----- Dataset records -----
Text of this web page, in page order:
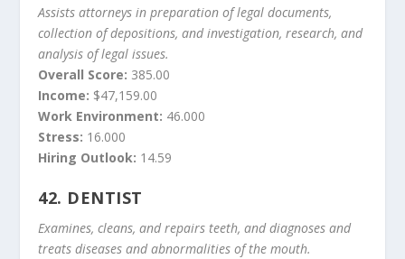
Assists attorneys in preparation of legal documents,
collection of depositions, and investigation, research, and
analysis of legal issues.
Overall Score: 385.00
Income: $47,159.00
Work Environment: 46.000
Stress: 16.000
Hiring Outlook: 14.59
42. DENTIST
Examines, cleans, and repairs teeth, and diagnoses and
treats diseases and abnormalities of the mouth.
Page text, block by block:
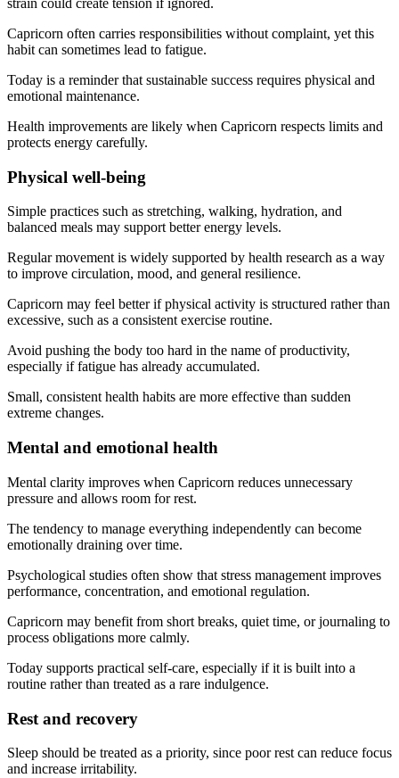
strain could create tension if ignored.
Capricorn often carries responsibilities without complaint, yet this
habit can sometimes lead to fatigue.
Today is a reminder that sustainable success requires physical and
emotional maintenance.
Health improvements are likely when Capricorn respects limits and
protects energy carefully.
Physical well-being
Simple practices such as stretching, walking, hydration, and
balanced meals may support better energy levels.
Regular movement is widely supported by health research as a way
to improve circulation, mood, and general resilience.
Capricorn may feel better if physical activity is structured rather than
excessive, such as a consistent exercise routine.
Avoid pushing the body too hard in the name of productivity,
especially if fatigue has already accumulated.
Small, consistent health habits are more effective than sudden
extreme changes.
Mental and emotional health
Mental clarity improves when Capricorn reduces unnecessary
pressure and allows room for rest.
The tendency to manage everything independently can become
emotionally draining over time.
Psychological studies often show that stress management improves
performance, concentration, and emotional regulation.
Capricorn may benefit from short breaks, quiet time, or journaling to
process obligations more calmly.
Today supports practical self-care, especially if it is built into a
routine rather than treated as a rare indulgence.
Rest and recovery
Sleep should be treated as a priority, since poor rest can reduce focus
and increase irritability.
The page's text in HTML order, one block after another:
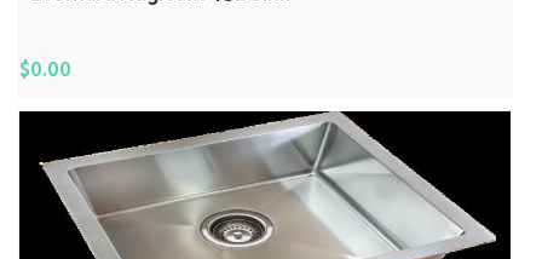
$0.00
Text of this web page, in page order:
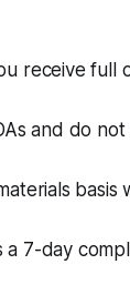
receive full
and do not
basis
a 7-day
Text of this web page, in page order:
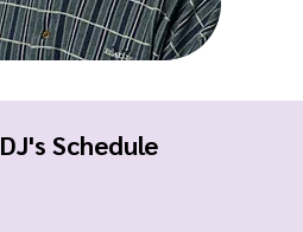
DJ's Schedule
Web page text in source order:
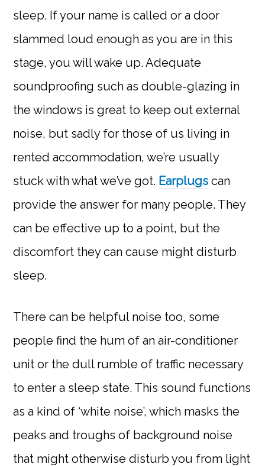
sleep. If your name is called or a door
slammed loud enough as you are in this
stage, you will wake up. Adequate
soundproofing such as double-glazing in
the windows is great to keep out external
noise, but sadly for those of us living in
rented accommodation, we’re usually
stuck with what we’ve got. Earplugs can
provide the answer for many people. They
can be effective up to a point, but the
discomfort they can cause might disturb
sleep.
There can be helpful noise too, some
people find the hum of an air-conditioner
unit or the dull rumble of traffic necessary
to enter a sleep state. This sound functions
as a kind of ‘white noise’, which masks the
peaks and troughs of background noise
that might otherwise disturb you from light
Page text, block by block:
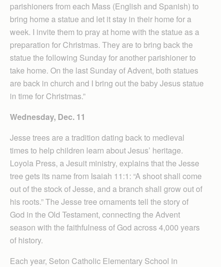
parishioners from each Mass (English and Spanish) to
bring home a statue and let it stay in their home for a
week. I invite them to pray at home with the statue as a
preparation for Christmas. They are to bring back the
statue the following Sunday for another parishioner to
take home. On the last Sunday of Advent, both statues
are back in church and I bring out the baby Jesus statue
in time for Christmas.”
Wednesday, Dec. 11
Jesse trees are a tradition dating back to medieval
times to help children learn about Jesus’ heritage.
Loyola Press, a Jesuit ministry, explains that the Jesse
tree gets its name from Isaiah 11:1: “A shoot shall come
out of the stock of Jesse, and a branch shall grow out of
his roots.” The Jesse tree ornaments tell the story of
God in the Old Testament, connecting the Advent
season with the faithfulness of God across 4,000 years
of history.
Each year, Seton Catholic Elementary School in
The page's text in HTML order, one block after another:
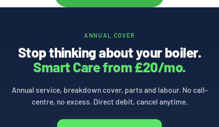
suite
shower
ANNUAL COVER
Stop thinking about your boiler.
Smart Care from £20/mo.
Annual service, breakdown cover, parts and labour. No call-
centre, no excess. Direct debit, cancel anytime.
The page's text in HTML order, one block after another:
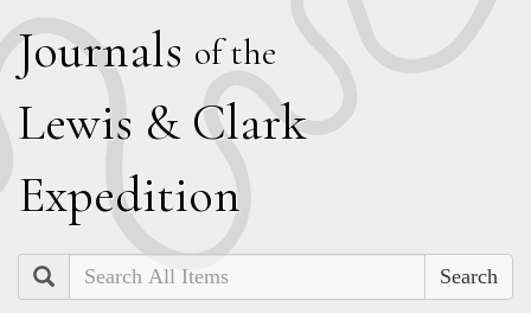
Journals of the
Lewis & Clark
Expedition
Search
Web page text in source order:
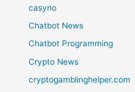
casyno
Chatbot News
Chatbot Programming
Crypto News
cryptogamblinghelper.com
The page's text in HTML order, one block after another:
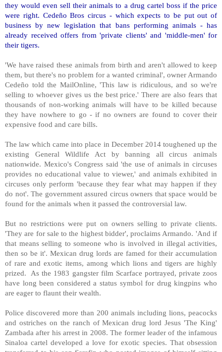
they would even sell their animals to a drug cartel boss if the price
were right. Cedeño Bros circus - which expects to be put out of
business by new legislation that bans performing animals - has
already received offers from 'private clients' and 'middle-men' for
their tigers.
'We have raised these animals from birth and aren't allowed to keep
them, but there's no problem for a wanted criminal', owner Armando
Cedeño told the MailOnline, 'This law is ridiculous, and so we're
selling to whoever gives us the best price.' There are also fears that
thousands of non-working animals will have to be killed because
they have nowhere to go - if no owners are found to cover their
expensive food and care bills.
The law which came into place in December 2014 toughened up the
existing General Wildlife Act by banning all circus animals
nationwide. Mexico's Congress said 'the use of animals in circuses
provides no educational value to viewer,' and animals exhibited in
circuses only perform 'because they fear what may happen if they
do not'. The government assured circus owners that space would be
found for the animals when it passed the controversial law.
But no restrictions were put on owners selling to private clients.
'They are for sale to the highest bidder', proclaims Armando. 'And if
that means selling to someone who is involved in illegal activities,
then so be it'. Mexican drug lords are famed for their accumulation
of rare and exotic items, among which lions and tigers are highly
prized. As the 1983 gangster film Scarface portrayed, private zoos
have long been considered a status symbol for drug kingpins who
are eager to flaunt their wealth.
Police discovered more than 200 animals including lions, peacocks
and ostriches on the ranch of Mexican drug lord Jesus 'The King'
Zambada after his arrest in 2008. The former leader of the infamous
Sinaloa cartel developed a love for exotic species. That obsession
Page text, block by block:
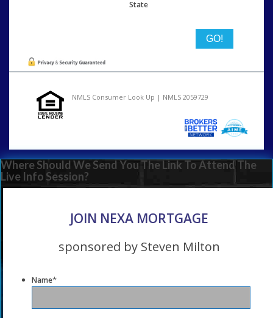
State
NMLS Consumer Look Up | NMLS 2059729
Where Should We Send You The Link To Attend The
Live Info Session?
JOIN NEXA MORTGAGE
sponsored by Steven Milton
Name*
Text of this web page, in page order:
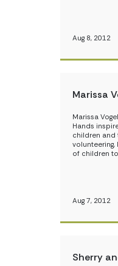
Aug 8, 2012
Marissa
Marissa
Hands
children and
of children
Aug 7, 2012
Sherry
-----
Work task: Please copy out every line of the preceding listing that carries "routine".

Exercise solution:
excessive, such as a consistent exercise routine.
routine rather than treated as a rare indulgence.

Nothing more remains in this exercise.